-------- Records supplied

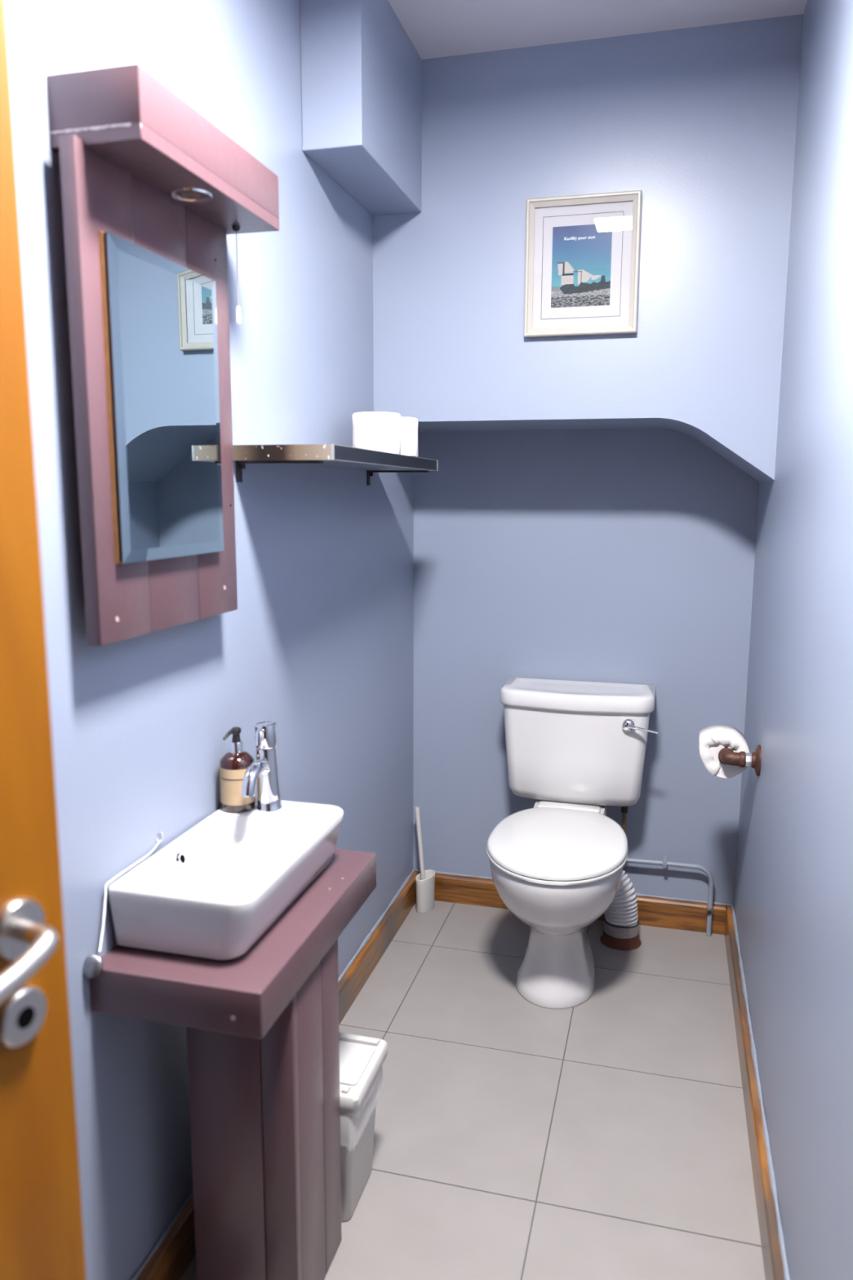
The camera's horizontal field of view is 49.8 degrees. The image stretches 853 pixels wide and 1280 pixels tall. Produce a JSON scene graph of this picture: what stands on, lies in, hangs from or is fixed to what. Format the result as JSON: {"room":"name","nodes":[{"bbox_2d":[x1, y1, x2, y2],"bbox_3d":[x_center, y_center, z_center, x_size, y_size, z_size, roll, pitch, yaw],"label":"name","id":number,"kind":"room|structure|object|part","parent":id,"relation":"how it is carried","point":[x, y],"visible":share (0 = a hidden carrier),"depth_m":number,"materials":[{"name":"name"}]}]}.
{"room":"bathroom","nodes":[
{"label":"bathroom","id":0,"kind":"room"},
{"bbox_2d":[5,0,413,1279],"bbox_3d":[-0.430,-0.145,1.564,0.100,2.502,2.883,3,9,15],"label":"wall","id":1,"kind":"structure","parent":0,"point":[317,644],"depth_m":1.61,"materials":[{"name":"blue paint"}]},
{"bbox_2d":[46,63,279,645],"bbox_3d":[-0.357,-0.372,1.354,0.128,0.706,0.425,3,9,15],"label":"mirror panel","id":2,"kind":"object","parent":1,"relation":"attached to","point":[153,192],"visible":1,"depth_m":1.26,"materials":[{"name":"paint"}]},
{"bbox_2d":[98,231,223,564],"bbox_3d":[-0.374,-0.333,1.337,0.014,0.422,0.290,3,9,15],"label":"mirror","id":3,"kind":"object","parent":2,"relation":"attached to","point":[158,348],"depth_m":1.29,"materials":[{"name":"mirror"}]},
{"bbox_3d":[-0.354,-0.648,1.318,0.128,0.018,0.409,3,9,15],"label":"canopy board","id":4,"kind":"part","parent":2,"relation":"part of","materials":[{"name":"paint"}]},
{"bbox_2d":[169,187,213,203],"bbox_3d":[-0.337,-0.638,1.318,0.060,0.004,0.060,2,9,10],"label":"recessed light","id":5,"kind":"object","parent":2,"relation":"on","point":[177,195],"depth_m":1.32,"materials":[{"name":"silver metal"}]},
{"bbox_2d":[231,225,240,323],"bbox_3d":[-0.306,-0.591,1.486,0.014,0.150,0.014,3,9,15],"label":"pull cord","id":6,"kind":"object","parent":2,"relation":"hanging from","point":[236,228],"visible":1,"depth_m":1.49,"materials":[{"name":"white plastic"}]},
{"bbox_3d":[-0.306,-0.599,1.484,0.002,0.125,0.003,3,9,15],"label":"cord","id":7,"kind":"part","parent":6,"relation":"part of","materials":[{"name":"white fabric"}]},
{"bbox_2d":[130,869,419,1279],"bbox_3d":[-0.376,0.998,1.731,0.026,0.094,2.682,3,9,15],"label":"baseboard","id":8,"kind":"structure","parent":1,"relation":"attached to","point":[169,1259],"depth_m":2.32,"materials":[{"name":"brown wood"}]},
{"bbox_2d":[232,444,438,485],"bbox_3d":[-0.151,-0.374,2.009,0.196,0.065,0.820,3,9,15],"label":"wall shelf","id":9,"kind":"object","parent":1,"relation":"attached to","point":[324,455],"visible":0.98,"depth_m":1.67,"materials":[{"name":"metal"}]},
{"bbox_3d":[-0.256,-0.330,1.616,0.195,0.027,0.002,3,9,15],"label":"plate","id":10,"kind":"part","parent":9,"relation":"part of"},
{"bbox_2d":[351,411,400,454],"bbox_3d":[-0.113,-0.466,2.086,0.113,0.093,0.110,3,9,15],"label":"toilet roll","id":11,"kind":"object","parent":9,"relation":"on","point":[379,431],"visible":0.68,"depth_m":2.04,"materials":[{"name":"white paper"}]},
{"bbox_2d":[400,417,417,457],"bbox_3d":[-0.071,-0.484,2.200,0.106,0.092,0.103,3,9,15],"label":"toilet roll","id":12,"kind":"object","parent":9,"relation":"on","point":[409,425],"visible":0.32,"depth_m":2.16,"materials":[{"name":"white paper"}]},
{"bbox_2d":[299,0,422,215],"bbox_3d":[-0.133,-1.212,2.064,0.129,0.352,0.466,3,9,15],"label":"boxed-in bulkhead","id":13,"kind":"object","parent":1,"relation":"attached to","point":[362,70],"depth_m":1.91,"materials":[{"name":"blue paint"}]},
{"bbox_2d":[180,900,765,1279],"bbox_3d":[0.068,1.108,1.510,1.200,0.050,3.115,3,9,15],"label":"floor","id":14,"kind":"structure","parent":0,"point":[605,1136],"depth_m":1.95,"materials":[{"name":"grey tile"}]},
{"bbox_2d":[89,848,376,1279],"bbox_3d":[-0.286,0.747,1.550,0.264,0.647,0.505,3,9,15],"label":"stand","id":15,"kind":"object","parent":14,"relation":"on","point":[261,1024],"visible":0.88,"depth_m":1.41,"materials":[{"name":"paint"}]},
{"bbox_2d":[107,797,343,959],"bbox_3d":[-0.301,0.375,1.497,0.222,0.096,0.418,3,9,15],"label":"basin","id":16,"kind":"object","parent":15,"relation":"on","point":[212,892],"visible":0.94,"depth_m":1.46,"materials":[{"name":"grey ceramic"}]},
{"bbox_2d":[82,831,163,977],"bbox_3d":[-0.442,0.387,1.370,0.030,0.138,0.216,3,9,15],"label":"chain","id":17,"kind":"object","parent":16,"relation":"attached to","point":[93,964],"visible":1,"depth_m":1.28,"materials":[{"name":"silver metal"}]},
{"bbox_3d":[-0.445,0.380,1.381,0.007,0.097,0.184,2,9,12],"label":"chain","id":18,"kind":"part","parent":17,"relation":"part of","materials":[{"name":"grey"}]},
{"bbox_2d":[219,726,255,813],"bbox_3d":[-0.338,0.228,1.637,0.062,0.149,0.062,-5,10,-29],"label":"soap bottle","id":19,"kind":"object","parent":16,"relation":"on","point":[233,765],"visible":0.94,"depth_m":1.62,"materials":[{"name":"brown plastic"}]},
{"bbox_2d":[241,720,282,812],"bbox_3d":[-0.291,0.230,1.603,0.047,0.157,0.114,3,9,15],"label":"mixer tap","id":20,"kind":"object","parent":16,"relation":"on","point":[264,771],"visible":1,"depth_m":1.62,"materials":[{"name":"silver metal"}]},
{"bbox_3d":[-0.295,0.236,1.593,0.025,0.053,0.090,3,9,15],"label":"spout","id":21,"kind":"part","parent":20,"relation":"part of","materials":[{"name":"silver metal"}]},
{"bbox_2d":[338,1032,387,1221],"bbox_3d":[-0.188,0.911,1.744,0.187,0.261,0.188,3,9,15],"label":"waste bin","id":22,"kind":"object","parent":14,"relation":"on","point":[362,1058],"visible":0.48,"depth_m":1.69,"materials":[{"name":"grey plastic"}]},
{"bbox_3d":[-0.187,0.804,1.727,0.187,0.029,0.188,3,9,15],"label":"lid","id":23,"kind":"part","parent":22,"relation":"part of","materials":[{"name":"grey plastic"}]},
{"bbox_2d":[414,806,435,912],"bbox_3d":[-0.010,0.693,2.893,0.069,0.329,0.069,3,9,15],"label":"toilet brush","id":24,"kind":"object","parent":14,"relation":"on","point":[424,880],"visible":1,"depth_m":2.89,"materials":[{"name":"grey plastic"}]},
{"bbox_3d":[-0.019,0.677,2.900,0.015,0.300,0.057,-5,11,-30],"label":"handle","id":25,"kind":"part","parent":24,"relation":"part of","materials":[{"name":"grey plastic"}]},
{"bbox_2d":[486,676,657,1008],"bbox_3d":[0.383,0.545,2.494,0.451,0.750,0.692,3,9,15],"label":"toilet","id":26,"kind":"object","parent":14,"relation":"on","point":[576,748],"visible":1,"depth_m":2.53,"materials":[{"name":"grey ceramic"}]},
{"bbox_3d":[0.343,0.536,2.396,0.359,0.012,0.486,3,9,15],"label":"seat","id":27,"kind":"part","parent":26,"relation":"part of","materials":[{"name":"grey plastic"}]},
{"bbox_3d":[0.343,0.521,2.394,0.356,0.017,0.488,3,9,15],"label":"lid","id":28,"kind":"part","parent":26,"relation":"part of","materials":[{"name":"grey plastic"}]},
{"bbox_2d":[533,800,608,816],"bbox_3d":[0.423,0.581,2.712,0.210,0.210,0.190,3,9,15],"label":"toilet seat hinge","id":29,"kind":"object","parent":26,"relation":"attached to","point":[602,809],"depth_m":2.62,"materials":[{"name":"white plastic"}]},
{"bbox_3d":[0.438,0.162,2.664,0.438,0.046,0.223,3,9,15],"label":"cistern lid","id":30,"kind":"part","parent":26,"relation":"part of","materials":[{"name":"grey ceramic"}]},
{"bbox_2d":[600,870,641,951],"bbox_3d":[0.561,0.771,2.702,0.148,0.240,0.123,3,9,15],"label":"connector","id":31,"kind":"object","parent":26,"relation":"attached to","point":[621,922],"visible":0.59,"depth_m":2.66,"materials":[{"name":"grey plastic"}]},
{"bbox_2d":[621,806,627,832],"bbox_3d":[0.588,0.577,2.732,0.019,0.205,0.075,3,9,15],"label":"pipe","id":32,"kind":"object","parent":26,"relation":"attached to","point":[624,809],"visible":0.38,"depth_m":2.69,"materials":[{"name":"orange metal"}]},
{"bbox_3d":[0.559,0.237,2.545,0.035,0.035,0.016,3,9,15],"label":"flush lever","id":33,"kind":"part","parent":26,"relation":"part of","materials":[{"name":"silver metal"}]},
{"bbox_3d":[0.596,0.245,2.528,0.082,0.024,0.018,3,9,15],"label":"lever arm","id":34,"kind":"part","parent":26,"relation":"part of","materials":[{"name":"silver metal"}]},
{"bbox_2d":[413,428,759,905],"bbox_3d":[0.457,-0.333,2.754,1.000,2.502,0.100,3,9,15],"label":"wall","id":35,"kind":"structure","parent":0,"point":[624,556],"depth_m":2.74,"materials":[{"name":"blue paint"}]},
{"bbox_2d":[415,868,730,934],"bbox_3d":[0.437,0.816,2.880,0.980,0.094,0.026,3,9,15],"label":"baseboard","id":36,"kind":"structure","parent":35,"relation":"attached to","point":[659,911],"depth_m":2.81,"materials":[{"name":"brown wood"}]},
{"bbox_2d":[626,855,714,936],"bbox_3d":[0.671,0.765,2.797,0.389,0.223,0.050,3,10,17],"label":"pipe","id":37,"kind":"object","parent":35,"relation":"attached to","point":[664,863],"visible":0.91,"depth_m":2.74,"materials":[{"name":"metal"}]},
{"bbox_2d":[373,13,803,481],"bbox_3d":[0.396,-0.932,2.417,1.000,1.012,0.392,3,9,15],"label":"wall","id":38,"kind":"structure","parent":0,"point":[701,121],"depth_m":2.19,"materials":[{"name":"blue paint"}]},
{"bbox_2d":[523,190,642,337],"bbox_3d":[0.373,-0.900,2.210,0.271,0.319,0.022,3,9,15],"label":"framed picture","id":39,"kind":"object","parent":38,"relation":"attached to","point":[582,254],"visible":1,"depth_m":2.21,"materials":[{"name":"beige paint"}]},
{"bbox_2d":[551,222,612,307],"bbox_3d":[0.373,-0.901,2.212,0.142,0.187,0.001,3,9,15],"label":"print","id":40,"kind":"object","parent":39,"relation":"attached to","point":[581,253],"depth_m":2.21,"materials":[{"name":"blue paper"}]},
{"bbox_2d":[387,0,807,59],"bbox_3d":[0.106,-1.306,1.235,1.200,0.100,2.883,3,9,15],"label":"ceiling","id":41,"kind":"structure","parent":0,"point":[436,28],"depth_m":2.04,"materials":[{"name":"grey paint"}]},
{"bbox_2d":[733,0,852,1279],"bbox_3d":[0.633,-0.096,1.287,0.100,2.502,2.883,3,9,15],"label":"wall","id":42,"kind":"structure","parent":0,"point":[793,899],"depth_m":1.54,"materials":[{"name":"blue paint"}]},
{"bbox_2d":[718,744,761,776],"bbox_3d":[0.780,0.281,2.302,0.094,0.076,0.206,3,9,15],"label":"holder","id":43,"kind":"object","parent":42,"relation":"attached to","point":[727,756],"visible":0.98,"depth_m":2.23,"materials":[{"name":"metal"}]},
{"bbox_2d":[697,724,750,778],"bbox_3d":[0.752,0.282,2.326,0.121,0.114,0.103,3,9,15],"label":"toilet roll","id":44,"kind":"object","parent":43,"relation":"hanging from","point":[712,739],"visible":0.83,"depth_m":2.29,"materials":[{"name":"white paper"}]},
{"bbox_2d":[724,905,791,1279],"bbox_3d":[0.571,1.041,1.486,0.026,0.094,2.682,3,9,15],"label":"baseboard","id":45,"kind":"structure","parent":42,"relation":"attached to","point":[775,1264],"depth_m":1.82,"materials":[{"name":"brown wood"}]},
{"bbox_3d":[-0.253,0.117,0.101,1.000,2.352,0.100,3,9,15],"label":"wall","id":46,"kind":"structure","parent":0,"visible":0},
{"bbox_2d":[0,0,86,1279],"bbox_3d":[-0.470,0.219,0.547,0.095,1.994,0.660,4,10,24],"label":"door","id":47,"kind":"structure","parent":46,"relation":"in","point":[42,1228],"depth_m":0.81,"materials":[{"name":"orange wood"}]},
{"bbox_3d":[-0.351,0.277,0.746,0.047,0.045,0.135,3,9,15],"label":"lever","id":48,"kind":"part","parent":47,"relation":"part of","materials":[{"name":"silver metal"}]}
]}

----------------

Return every line above in which the string "bathroom" occurs.

_Answer to this problem_
{"room":"bathroom","nodes":[
{"label":"bathroom","id":0,"kind":"room"},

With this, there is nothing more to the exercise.